§ TASK GOAL: Only the images are to be dropped; the records themselves must be repeated exactly.

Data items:
•••••
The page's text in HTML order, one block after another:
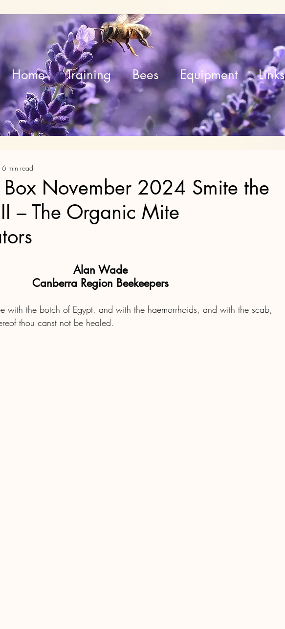
Home Training Bees Equipment Links
Box November 2024 Smite the
– The Organic Mite
min read
Alan Wade
Canberra Region Beekeepers
with the botch of Egypt, and with the haemorrhoids, and with the scab,
thou canst not be healed.
•••••
§ ANSWER SPACE:
The page's text in HTML order, one block after another:
Home Training Bees Equipment Links
Box November 2024 Smite the
– The Organic Mite
min read
Alan Wade
Canberra Region Beekeepers
with the botch of Egypt, and with the haemorrhoids, and with the scab,
thou canst not be healed.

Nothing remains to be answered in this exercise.